The unconscious is not a thinking mind; it is a reactive mind. Our thinking mind can decide on an attitude and we can focus that attitude on the body. When I say “calm” and focus on a muscle it relaxes. If I didn’t focus on it, the muscle would not automatically relax. The same goes for the unconscious.
Enough cannot be said about the power of positive thinking. However, to arrive at truly effective positive thinking we must be a united self, providing our instinctive self with a clear, cohesive set of instructions in the form of soothing neuro-transmitted commands.
The truth is, we are fragmented beings frequently working in opposition to a single intent. Our young child self might say, “I need.” The self burned for needing might say, “No, you will get hurt if you need.” The adolescent self might cry out in disgust, “Here’s what’s gonna be: we don’t need anyone, we’ll just take what we want.” Or the defiant teenage self might say, “We don’t need.” The adult might say, “I’m just going to be what they want me to be, this way I’ll get what I need.”
It should be evident that this multiplicity of self can generate an insanity within, as Jeanne pointed out in Monday’s message.
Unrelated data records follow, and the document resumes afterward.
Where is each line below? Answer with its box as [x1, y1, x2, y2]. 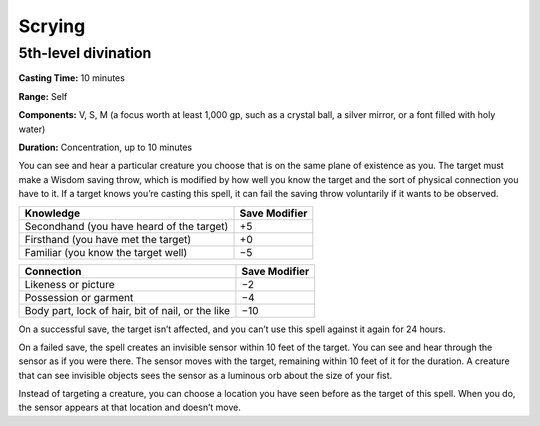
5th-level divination [18, 44, 152, 62]
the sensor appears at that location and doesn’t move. [18, 401, 242, 414]
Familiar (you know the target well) [24, 245, 188, 259]
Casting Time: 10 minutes [18, 72, 125, 84]
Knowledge [24, 206, 80, 220]
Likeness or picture [24, 277, 115, 291]
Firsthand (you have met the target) [24, 232, 192, 246]
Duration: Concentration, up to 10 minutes [18, 141, 193, 153]
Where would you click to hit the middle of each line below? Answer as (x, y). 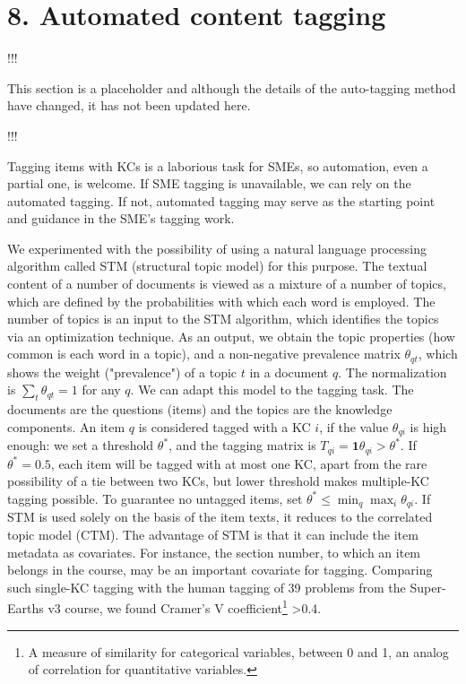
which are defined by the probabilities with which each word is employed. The (221, 301)
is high (428, 426)
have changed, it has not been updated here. (129, 105)
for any (101, 390)
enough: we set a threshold (81, 445)
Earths (26, 608)
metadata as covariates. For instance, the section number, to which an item (214, 552)
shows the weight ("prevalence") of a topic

This crossfire of attitudes from different parts of the self instructs the unconscious to release different protective angry emotions, directed inwardly and outwardly.
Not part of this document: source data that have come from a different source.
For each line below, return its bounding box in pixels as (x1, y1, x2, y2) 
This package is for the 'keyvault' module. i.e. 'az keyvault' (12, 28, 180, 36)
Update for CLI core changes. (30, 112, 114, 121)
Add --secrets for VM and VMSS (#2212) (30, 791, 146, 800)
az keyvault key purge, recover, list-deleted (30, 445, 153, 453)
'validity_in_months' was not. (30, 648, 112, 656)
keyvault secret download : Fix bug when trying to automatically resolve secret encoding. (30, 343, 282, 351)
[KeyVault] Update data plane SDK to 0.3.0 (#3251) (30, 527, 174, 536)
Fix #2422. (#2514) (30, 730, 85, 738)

Drawing attention inwardly in recapitulation we identify the satellite selves of the self, appreciate their varying needs, and bring them into the fold of a unified self. Through the recollection of dispersed energy we become a “unified whole,” as the Shamans of Ancient Mexico see it.
In the process of becoming a unified whole, we must encounter all the selves within and we must accept, express, and release all the emotional energy of our past selves, be it anger or otherwise. This is loving acceptance and total integration of all that we are, all that we have been. With acceptance comes release of the anger once needed to protect, deny, keep separate, and avoid all that was not ready to be known and lived. With acceptance, love supersedes anger, and life moves forward in an ever-deepening quest for wholeness.
With this unity of self, under the auspices of spirit, or the higher self, a clear cohesive message is delivered to the unconscious that rejuvenates the body and mind to give and receive love. This tripartite unity of self—instinctive body self, reasoning mind, and spirit—is then freed to evolve and manifest in healthy proportion resulting in mastery within, advancement without.